Apa Itu Uji Riksa dan Mengapa Penting untuk Keselamatan Kerja
Greenlab Indonesia
Wednesday, 16 Apr 2025
Uji riksa adalah proses pemeriksaan dan pengujian terhadap peralatan, mesin, atau sistem untuk memastikan bahwa semuanya berfungsi dengan aman, efisien, dan sesuai dengan standar yang ditetapkan. Proses ini sangat penting, terutama dalam dunia industri, untuk menghindari potensi kecelakaan kerja dan kerusakan sistem produksi.
Tujuan Uji Riksa
Berikut beberapa alasan mengapa uji riksa perlu dilakukan secara berkala:
-
Menjamin keselamatan kerja
Mencegah kecelakaan akibat kerusakan atau malfungsi alat. -
Menjaga kualitas produk/jasa
Peralatan yang terawat akan menghasilkan produk yang sesuai standar. -
Meningkatkan efisiensi operasional
Masalah kecil bisa dideteksi lebih awal sebelum berkembang menjadi kerusakan besar. -
Memenuhi persyaratan hukum
Banyak peralatan industri wajib diperiksa secara berkala sesuai regulasi pemerintah.
Jenis-Jenis Uji Riksa
Berdasarkan Jenis Peralatan
-
Uji Riksa Pesawat Uap dan Bejana Tekan
Contohnya: boiler, tabung gas tekanan tinggi. -
Uji Riksa Pesawat Angkat dan Angkut
Seperti: crane, lift, forklift, elevator. -
Uji Riksa Pesawat Tenaga dan Produksi
Meliputi: mesin las, mesin potong, mesin pres. -
Uji Riksa Instalasi Listrik dan Penyalur Petir
Untuk mencegah korsleting, sengatan listrik, atau kebakaran. -
Uji Riksa Sistem Proteksi Kebakaran
Seperti sistem sprinkler, alarm kebakaran, dan APAR.

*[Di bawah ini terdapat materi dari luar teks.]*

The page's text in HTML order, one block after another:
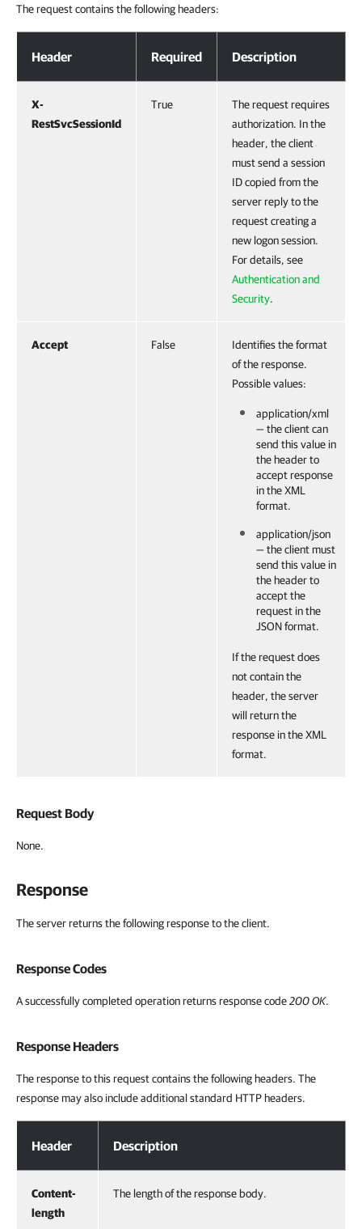
The request contains the following headers:
Header Required Description
X-
RestSvcSessionId
True
The request requires
authorization. In the
header, the client
must send a session
ID copied from the
server reply to the
request creating a
new logon session.
For details, see
Authentication and
Security.
Accept False
Identifies the format
of the response.
Possible values:
application/xml
— the client can
send this value in
the header to
accept response
in the XML
format.
application/json
— the client must
send this value in
the header to
accept the
request in the
JSON format.
If the request does
not contain the
header, the server
will return the
response in the XML
format.
Request Body
None.
Response
The server returns the following response to the client.
Response Codes
A successfully completed operation returns response code200 OK.
Response Headers
The response to this request contains the following headers. The
response may also include additional standard HTTP headers.
Header Description
Content-
length
The length of the response body.
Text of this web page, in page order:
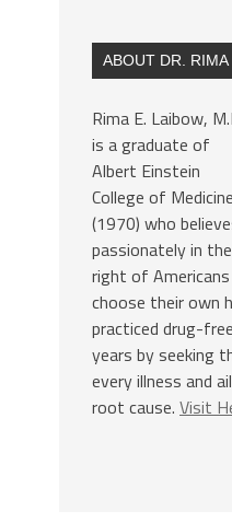
ABOUT DR. RIMA
Rima E. Laibow,
is a graduate of
Albert Einstein
College of Medicine
(1970) who
passionately in the
right of
choose their own
practiced drug-
years by seeking
every illness and
root cause. Visit
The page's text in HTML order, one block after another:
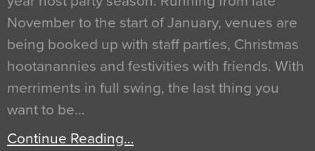
November to the start of January, venues are
being booked up with staff parties, Christmas
hootanannies and festivities with friends. With
merriments in full swing, the last thing you
want to be…
Continue Reading…
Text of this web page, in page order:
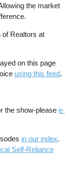
the market
of Realtors at
on this page
using this feed.
the show-pleasee-
in our index.
Self-Reliance

Berdasarkan Metode Pengujian
-
Uji Fungsi: Mengecek fungsi tiap komponen alat.
-
Uji Beban: Mengetes kemampuan alat menahan beban kerja.
-
Uji Ketahanan: Menguji alat di kondisi ekstrem (panas, getaran, dll).
-
Uji Non-Destruktif (NDT): Inspeksi tanpa merusak komponen (misalnya: sinar-X, ultrasonik).
-
Uji Kalibrasi: Membandingkan akurasi alat ukur terhadap standar.
Berdasarkan Tujuan
-
Uji Penerimaan: Dilakukan sebelum alat baru digunakan.
-
Uji Berkala: Pemeriksaan rutin selama masa operasional.
-
Uji Khusus: Dilakukan setelah perbaikan, modifikasi, atau insiden kerusakan.
Faktor yang Mempengaruhi Uji Riksa
Beberapa faktor penting yang menentukan jenis dan frekuensi uji riksa antara lain:
-
Jenis peralatan
Setiap alat memiliki risiko dan karakteristik yang berbeda. -
Frekuensi penggunaan
Alat yang digunakan terus-menerus butuh pengujian lebih sering. -
Lingkungan kerja
Kondisi seperti suhu tinggi, kelembaban, atau debu bisa mempercepat kerusakan. -
Regulasi & standar industri
Pemerintah atau lembaga sertifikasi mewajibkan uji tertentu sesuai bidang usaha.
Siapa yang Melakukan Uji Riksa?
Uji riksa harus dilakukan oleh tenaga ahli bersertifikat, baik dari internal perusahaan maupun lembaga pihak ketiga yang berwenang. Pastikan tim yang ditunjuk memiliki keahlian teknis dan pemahaman regulasi yang berlaku.
Risiko Jika Mengabaikan Uji Riksa
Mengabaikan uji riksa dapat menyebabkan:
-
Kecelakaan kerja fatal
-
Kerusakan aset & mesin
-
Sanksi hukum & perizinan
-
Kerugian finansial jangka panjang
-
Penurunan reputasi perusahaan
Melakukan uji riksa secara rutin bukan sekadar memenuhi kewajiban regulasi, tetapi juga langkah strategis untuk menjaga operasional perusahaan tetap aman, efisien, dan berkualitas tinggi.